-- MATERIAL PROVIDED --
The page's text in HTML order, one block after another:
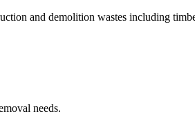
and demolition wastes including
needs.

-- TASK DESCRIPTION --
Once the pictures are set aside, repeat the data above exactly as written.

-- ANSWER FOR THE TASK --
The page's text in HTML order, one block after another:
and demolition wastes including
needs.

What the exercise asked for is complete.